[Stored data entries]
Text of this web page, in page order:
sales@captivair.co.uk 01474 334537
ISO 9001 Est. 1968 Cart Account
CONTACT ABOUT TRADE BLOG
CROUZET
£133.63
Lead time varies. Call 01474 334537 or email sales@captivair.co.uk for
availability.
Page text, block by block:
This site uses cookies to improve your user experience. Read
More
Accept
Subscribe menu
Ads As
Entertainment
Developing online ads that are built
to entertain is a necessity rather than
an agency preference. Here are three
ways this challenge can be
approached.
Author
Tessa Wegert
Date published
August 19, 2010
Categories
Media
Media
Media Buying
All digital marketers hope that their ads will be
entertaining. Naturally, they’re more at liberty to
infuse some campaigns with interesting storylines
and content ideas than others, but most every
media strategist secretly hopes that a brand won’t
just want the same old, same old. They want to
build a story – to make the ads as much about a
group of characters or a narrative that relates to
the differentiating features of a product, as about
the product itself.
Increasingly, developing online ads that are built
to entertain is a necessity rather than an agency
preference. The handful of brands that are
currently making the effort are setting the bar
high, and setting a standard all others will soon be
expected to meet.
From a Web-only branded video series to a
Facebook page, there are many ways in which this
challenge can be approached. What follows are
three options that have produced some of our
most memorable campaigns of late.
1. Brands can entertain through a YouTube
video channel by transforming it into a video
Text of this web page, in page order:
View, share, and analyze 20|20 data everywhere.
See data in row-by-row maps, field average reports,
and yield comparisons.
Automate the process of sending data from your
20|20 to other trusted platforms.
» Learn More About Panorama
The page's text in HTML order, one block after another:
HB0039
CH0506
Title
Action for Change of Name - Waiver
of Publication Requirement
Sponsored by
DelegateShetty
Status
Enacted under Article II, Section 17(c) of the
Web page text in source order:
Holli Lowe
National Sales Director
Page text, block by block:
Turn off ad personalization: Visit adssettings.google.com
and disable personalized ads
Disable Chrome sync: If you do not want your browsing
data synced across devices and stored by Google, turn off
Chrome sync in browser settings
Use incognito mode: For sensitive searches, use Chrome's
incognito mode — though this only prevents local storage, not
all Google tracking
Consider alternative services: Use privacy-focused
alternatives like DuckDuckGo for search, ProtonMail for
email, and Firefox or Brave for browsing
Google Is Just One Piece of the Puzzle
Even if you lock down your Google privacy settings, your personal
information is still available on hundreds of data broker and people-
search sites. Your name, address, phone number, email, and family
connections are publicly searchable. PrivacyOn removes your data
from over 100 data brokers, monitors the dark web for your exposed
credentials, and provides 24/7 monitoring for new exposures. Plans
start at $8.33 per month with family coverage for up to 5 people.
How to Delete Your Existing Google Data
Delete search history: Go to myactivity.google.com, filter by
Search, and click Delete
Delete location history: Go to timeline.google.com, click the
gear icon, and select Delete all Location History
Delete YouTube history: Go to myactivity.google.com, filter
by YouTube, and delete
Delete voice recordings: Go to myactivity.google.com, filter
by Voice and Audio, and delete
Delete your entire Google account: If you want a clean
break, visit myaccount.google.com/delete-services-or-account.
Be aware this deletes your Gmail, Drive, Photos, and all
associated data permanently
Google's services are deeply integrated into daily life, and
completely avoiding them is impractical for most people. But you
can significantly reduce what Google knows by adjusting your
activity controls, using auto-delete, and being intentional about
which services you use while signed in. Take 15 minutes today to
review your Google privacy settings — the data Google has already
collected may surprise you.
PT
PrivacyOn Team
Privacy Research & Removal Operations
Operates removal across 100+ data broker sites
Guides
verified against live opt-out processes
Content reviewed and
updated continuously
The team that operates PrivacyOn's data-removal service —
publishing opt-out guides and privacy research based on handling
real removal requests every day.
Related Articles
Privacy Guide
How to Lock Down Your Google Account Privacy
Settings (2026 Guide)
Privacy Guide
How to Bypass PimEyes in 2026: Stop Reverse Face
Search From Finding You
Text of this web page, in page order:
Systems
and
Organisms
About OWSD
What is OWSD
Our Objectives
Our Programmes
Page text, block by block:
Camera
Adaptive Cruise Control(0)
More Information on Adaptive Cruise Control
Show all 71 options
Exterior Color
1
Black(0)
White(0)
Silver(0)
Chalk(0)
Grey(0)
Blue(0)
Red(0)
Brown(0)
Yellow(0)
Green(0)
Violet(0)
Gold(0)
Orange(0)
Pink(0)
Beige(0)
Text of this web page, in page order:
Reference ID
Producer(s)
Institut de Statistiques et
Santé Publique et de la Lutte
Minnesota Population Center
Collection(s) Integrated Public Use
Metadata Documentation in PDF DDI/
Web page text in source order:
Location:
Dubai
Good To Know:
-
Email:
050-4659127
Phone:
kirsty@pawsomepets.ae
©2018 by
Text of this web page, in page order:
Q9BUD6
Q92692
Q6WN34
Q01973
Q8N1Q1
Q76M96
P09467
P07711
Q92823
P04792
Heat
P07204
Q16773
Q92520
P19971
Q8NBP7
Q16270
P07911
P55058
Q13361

** What this task involves **
Total the lines of the data that include the word "myactivity", and give that total as the sole response.

** Task solution **
3